In 2012, the Company has recorded an accrual for a contingent liability of $2,100, regarding a guarantee that was provided on a basis proportional to the company's ownership interest, in respect of a credit line of one of our investees.

F. COVENANTS

 

In connection with bank credits and loans, including performance guarantees issued by banks and bank guarantees in order to secure certain advances from customers, the Company and certain subsidiaries are obligated to meet certain financial covenants. Such covenants include requirements for shareholders' equity, current ratio, operating profit margin, tangible net worth, EBITDA, interest coverage ratio and total leverage.
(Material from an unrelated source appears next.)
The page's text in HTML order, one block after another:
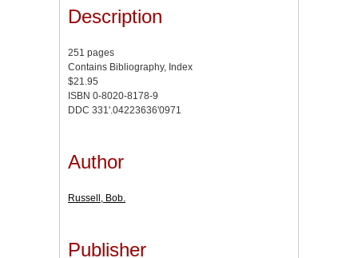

As a result of recognition of the expense due to the cessation of a program with a foreign customer in December 2011 (See Note 1(C)), as of December 31, 2011, the Company did not meet one of its covenants. Subsequent to the balance sheet date, in March 2012, the banks waived such covenant through March 31, 2013, and accordingly the Company's bank credits and loans were not negatively affected as of December 31, 2011. As of December 31, 2012, the Company met all financial covenants.

 

G. CONTINGENT LIABILITIES AND GUARANTEES

 

As of December 31, 2012, one of the Company's subsidiaries had a project in a total amount of approximately $11,500. The subsidiary provided the Customer advance and performance guarantees related to the abovementioned project in the amount of approximately $2,700. The Company's management, based on the opinion of legal counsel, believes that termination of the above project will not have a material adverse effect on the financial position or results of operations of the Company.
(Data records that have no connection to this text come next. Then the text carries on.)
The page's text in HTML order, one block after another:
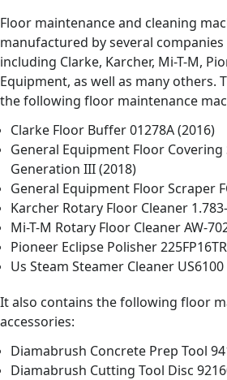
Floor maintenance and cleaning
manufactured by several
including Clarke, Karcher, Mi-T-M,
Equipment, as well as many others.
the following floor maintenance
Clarke Floor Buffer 01278A (2016)
General Equipment Floor Covering
Generation III (2018)
General Equipment Floor Scraper
Karcher Rotary Floor Cleaner
Mi-T-M Rotary Floor Cleaner AW-
Pioneer Eclipse Polisher
Us Steam Steamer Cleaner US6100
It also contains the following floor
accessories:
Diamabrush Concrete Prep Tool
Diamabrush Cutting Tool Disc
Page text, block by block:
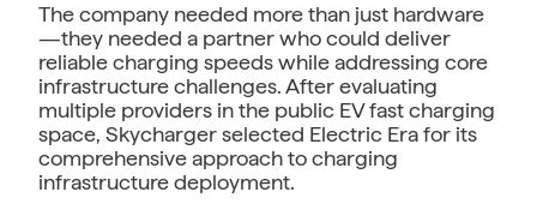
The company needed more than just hardware
—they needed a partner who could deliver
reliable charging speeds while addressing core
infrastructure challenges. After evaluating
multiple providers in the public EV fast charging
space, Skycharger selected Electric Era for its
comprehensive approach to charging
infrastructure deployment.

H. CONTRACTUAL OBLIGATIONS

Substantially all of the Company's purchase commitments relate to obligations under purchase orders and subcontracts entered into by the Company. These purchase orders and subcontracts are typically in standard formats proposed by the Company, with the subcontracts and purchase orders also reflecting provisions from the Company's applicable prime contract that apply on a flow down basis to subcontractors and vendors. The terms typically included in these purchase orders and subcontracts are consistent with Uniform Commercial Code provisions in the United States for sales of goods, as well as with specific terms called for by its customers in international contracts. These terms include the Company's right to terminate the purchase order or subcontract in the event of the vendor's or subcontractor's default, as well as the Company's right to terminate the order or subcontract for the Company's convenience (or if the Company's prime contractor has so terminated the prime contract). Such purchase orders and subcontracts typically are not subject to variable price provisions. As of December 31, 2012 and 2011, the purchase commitments were $949,000 and $1,026,000, respectively.
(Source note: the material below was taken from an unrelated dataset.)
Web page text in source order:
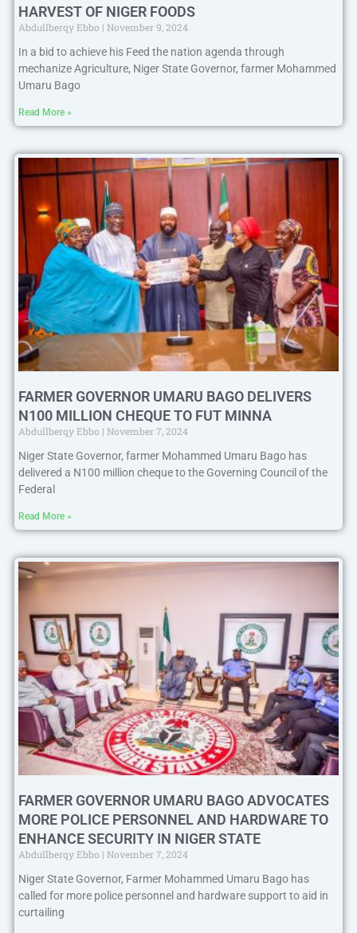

I. In order to secure bank loans and bank guarantees in the amount of $1,069,700 as of December 31, 2012, certain Company entities recorded fixed liens on most of their machinery and equipment, mortgages on most of their real estate and floating charges on most of their assets.

J. A lien on the Company's Approved Enterprises has been registered in favor of the State of Israel (see Note 18(A) (3) above).